Exercise
With the pictures left out, restate exactly the part below that opens with the line containing "change the direction" and closes with the line containing "07432 139065".

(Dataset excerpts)
---

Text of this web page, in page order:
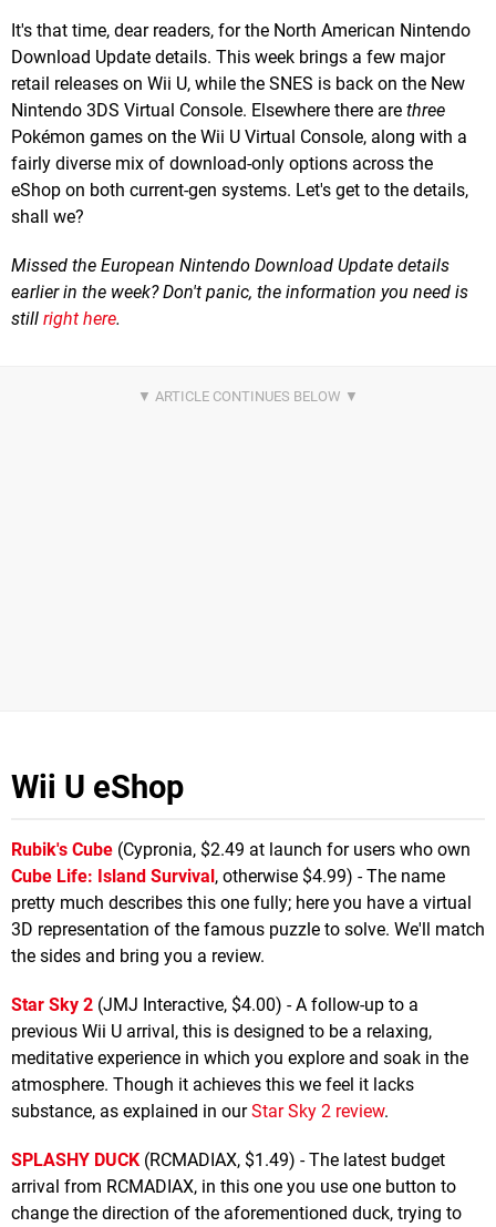
It's that time, dear readers, for the North American Nintendo
Download Update details. This week brings a few major
retail releases on Wii U, while the SNES is back on the New
Nintendo 3DS Virtual Console. Elsewhere there are three
Pokémon games on the Wii U Virtual Console, along with a
fairly diverse mix of download-only options across the
eShop on both current-gen systems. Let's get to the details,
shall we?
Missed the European Nintendo Download Update details
earlier in the week? Don't panic, the information you need is
still right here.
Wii U eShop
Rubik's Cube (Cypronia, $2.49 at launch for users who own
Cube Life: Island Survival , otherwise $4.99) - The name
pretty much describes this one fully; here you have a virtual
3D representation of the famous puzzle to solve. We'll match
the sides and bring you a review.
Star Sky 2 (JMJ Interactive, $4.00) - A follow-up to a
previous Wii U arrival, this is designed to be a relaxing,
meditative experience in which you explore and soak in the
atmosphere. Though it achieves this we feel it lacks
substance, as explained in ourStar Sky 2 review.
SPLASHY DUCK (RCMADIAX, $1.49) - The latest budget
arrival from RCMADIAX, in this one you use one button to
change the direction of the aforementioned duck, trying to
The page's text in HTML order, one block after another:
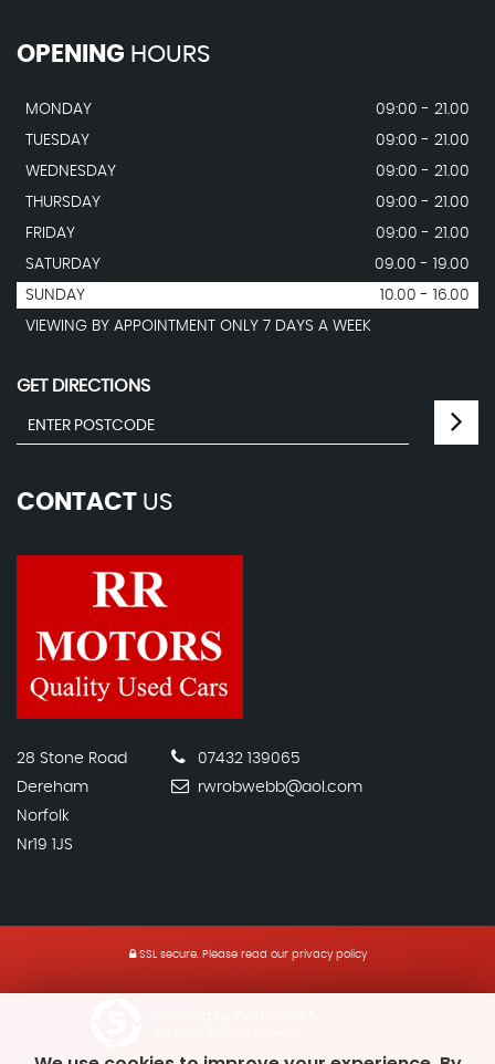
OPENING HOURS
MONDAY
09:00 - 21.00
TUESDAY
09:00 - 21.00
WEDNESDAY
09:00 - 21.00
THURSDAY
09:00 - 21.00
FRIDAY
09:00 - 21.00
SATURDAY
09.00 - 19.00
SUNDAY
10.00 - 16.00
VIEWING BY APPOINTMENT ONLY 7 DAYS A WEEK
GET DIRECTIONS
CONTACT US
28 Stone Road
Dereham
Norfolk
Nr19 1JS
07432 139065
rwrobwebb@aol.com
SSL secure. Please read our privacy policy
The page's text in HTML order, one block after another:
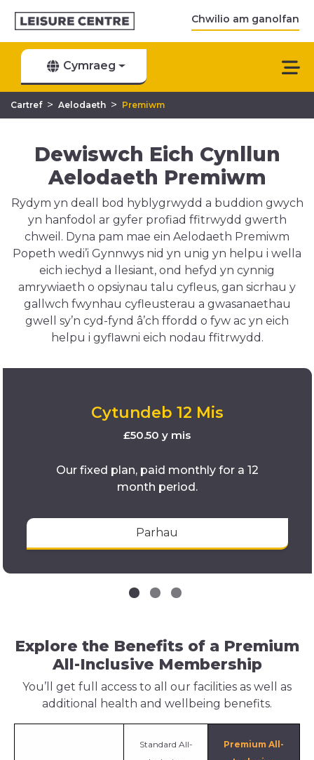
Chwilio am ganolfan
Cymraeg
Cartref > Aelodaeth > Premiwm
Dewiswch Eich Cynllun
Aelodaeth Premiwm
Rydym yn deall bod hyblygrwydd a buddion gwych
yn hanfodol ar gyfer profiad ffitrwydd gwerth
chweil. Dyna pam mae ein Aelodaeth Premiwm
Popeth wedi’i Gynnwys nid yn unig yn helpu i wella
eich iechyd a llesiant, ond hefyd yn cynnig
amrywiaeth o opsiynau talu cyfleus, gan sicrhau y
gallwch fwynhau cyfleusterau a gwasanaethau
gwell sy’n cyd-fynd â’ch ffordd o fyw ac yn eich
helpu i gyflawni eich nodau ffitrwydd.
Cytundeb 12 Mis
£50.50 y mis
Our fixed plan, paid monthly for a 12
month period.
Parhau
Explore the Benefits of a Premium
All-Inclusive Membership
You’ll get full access to all our facilities as well as
additional health and wellbeing benefits.
Standard All-
Premium All-
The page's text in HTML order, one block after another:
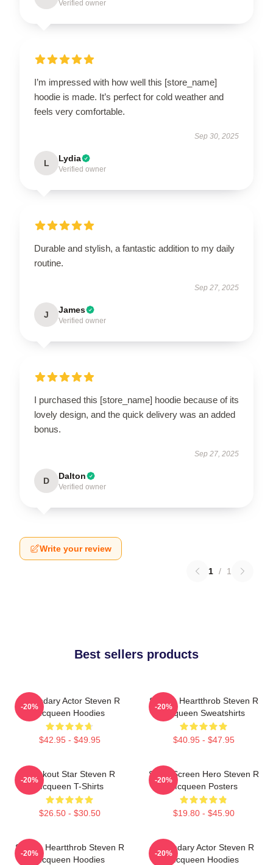
Verified owner
I’m impressed with how well this [store_name]
hoodie is made. It’s perfect for cold weather and
feels very comfortable.
Sep 30, 2025
L Lydia
Verified owner
Durable and stylish, a fantastic addition to my daily
routine.
Sep 27, 2025
J James
Verified owner
I purchased this [store_name] hoodie because of its
lovely design, and the quick delivery was an added
bonus.
Sep 27, 2025
D Dalton
Verified owner
Write your review
1 / 1
Best sellers products
Legendary Actor Steven R
Mcqueen Hoodies
$42.95 - $49.95
-20%
Screen Heartthrob Steven R
Mcqueen Sweatshirts
$40.95 - $47.95
-20%
Breakout Star Steven R
Mcqueen T-Shirts
$26.50 - $30.50
-20%
Silver Screen Hero Steven R
Mcqueen Posters
$19.80 - $45.90
-20%
Screen Heartthrob Steven R
Mcqueen Hoodies
-20%
Legendary Actor Steven R
Mcqueen Hoodies
-20%

---

Task solution
change the direction of the aforementioned duck, trying to
The page's text in HTML order, one block after another:
OPENING HOURS
MONDAY
09:00 - 21.00
TUESDAY
09:00 - 21.00
WEDNESDAY
09:00 - 21.00
THURSDAY
09:00 - 21.00
FRIDAY
09:00 - 21.00
SATURDAY
09.00 - 19.00
SUNDAY
10.00 - 16.00
VIEWING BY APPOINTMENT ONLY 7 DAYS A WEEK
GET DIRECTIONS
CONTACT US
28 Stone Road
Dereham
Norfolk
Nr19 1JS
07432 139065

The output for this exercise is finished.